Below are records; count the lines among them that include the string "Efficacy", and state only the number.

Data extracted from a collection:
___
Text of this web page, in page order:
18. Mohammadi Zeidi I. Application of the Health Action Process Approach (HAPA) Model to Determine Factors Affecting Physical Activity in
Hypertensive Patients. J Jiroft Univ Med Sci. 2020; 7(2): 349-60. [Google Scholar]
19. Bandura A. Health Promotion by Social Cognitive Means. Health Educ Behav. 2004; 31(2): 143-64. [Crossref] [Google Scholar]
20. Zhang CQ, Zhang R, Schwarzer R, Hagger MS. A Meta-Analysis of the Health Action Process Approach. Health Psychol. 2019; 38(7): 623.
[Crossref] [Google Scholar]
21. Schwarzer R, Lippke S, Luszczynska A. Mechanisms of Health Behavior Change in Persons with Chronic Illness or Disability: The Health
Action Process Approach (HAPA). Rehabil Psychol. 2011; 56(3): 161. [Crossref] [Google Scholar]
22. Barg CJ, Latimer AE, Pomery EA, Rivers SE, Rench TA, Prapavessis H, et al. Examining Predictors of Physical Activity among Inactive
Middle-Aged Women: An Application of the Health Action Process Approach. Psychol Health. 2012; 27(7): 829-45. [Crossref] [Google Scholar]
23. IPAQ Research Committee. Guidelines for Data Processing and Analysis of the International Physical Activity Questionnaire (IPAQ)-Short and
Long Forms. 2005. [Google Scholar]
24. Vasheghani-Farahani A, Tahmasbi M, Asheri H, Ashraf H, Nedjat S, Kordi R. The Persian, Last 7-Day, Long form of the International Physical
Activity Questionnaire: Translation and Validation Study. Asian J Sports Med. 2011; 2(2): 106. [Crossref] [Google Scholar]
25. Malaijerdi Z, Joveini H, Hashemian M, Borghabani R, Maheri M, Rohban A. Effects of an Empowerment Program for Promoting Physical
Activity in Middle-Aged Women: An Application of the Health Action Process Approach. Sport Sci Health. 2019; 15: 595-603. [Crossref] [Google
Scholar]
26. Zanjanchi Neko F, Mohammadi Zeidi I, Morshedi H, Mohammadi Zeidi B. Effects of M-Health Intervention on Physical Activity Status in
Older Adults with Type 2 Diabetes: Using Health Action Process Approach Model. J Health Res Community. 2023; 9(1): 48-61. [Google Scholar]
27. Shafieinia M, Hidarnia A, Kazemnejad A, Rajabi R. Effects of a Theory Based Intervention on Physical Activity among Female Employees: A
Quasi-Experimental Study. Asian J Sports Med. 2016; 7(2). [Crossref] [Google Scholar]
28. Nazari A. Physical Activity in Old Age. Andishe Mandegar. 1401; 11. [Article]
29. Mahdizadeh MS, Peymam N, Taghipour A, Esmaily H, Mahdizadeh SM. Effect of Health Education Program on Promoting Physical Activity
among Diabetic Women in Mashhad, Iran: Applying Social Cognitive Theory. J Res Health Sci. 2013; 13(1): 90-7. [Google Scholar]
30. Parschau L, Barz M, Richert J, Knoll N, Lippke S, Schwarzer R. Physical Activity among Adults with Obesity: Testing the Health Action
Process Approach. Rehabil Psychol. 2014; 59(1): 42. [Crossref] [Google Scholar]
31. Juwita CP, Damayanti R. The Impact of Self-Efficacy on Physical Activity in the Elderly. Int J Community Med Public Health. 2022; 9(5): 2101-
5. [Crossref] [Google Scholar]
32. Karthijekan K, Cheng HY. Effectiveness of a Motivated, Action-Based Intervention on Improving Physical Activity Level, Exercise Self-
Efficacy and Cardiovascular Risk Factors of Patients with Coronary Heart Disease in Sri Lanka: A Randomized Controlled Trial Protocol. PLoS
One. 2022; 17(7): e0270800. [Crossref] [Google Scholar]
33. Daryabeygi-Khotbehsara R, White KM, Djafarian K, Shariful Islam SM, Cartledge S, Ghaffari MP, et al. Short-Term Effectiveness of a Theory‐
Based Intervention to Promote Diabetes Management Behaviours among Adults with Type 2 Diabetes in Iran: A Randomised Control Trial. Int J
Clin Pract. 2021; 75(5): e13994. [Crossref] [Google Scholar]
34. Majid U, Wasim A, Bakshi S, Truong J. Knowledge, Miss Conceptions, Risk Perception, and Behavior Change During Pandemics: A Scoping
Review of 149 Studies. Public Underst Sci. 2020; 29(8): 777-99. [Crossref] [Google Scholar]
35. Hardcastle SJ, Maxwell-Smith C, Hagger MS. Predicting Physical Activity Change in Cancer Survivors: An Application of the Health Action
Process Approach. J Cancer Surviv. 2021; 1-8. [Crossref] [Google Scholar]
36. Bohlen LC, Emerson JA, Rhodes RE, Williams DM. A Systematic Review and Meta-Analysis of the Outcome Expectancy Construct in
___
■ EXERCISE RESULT
2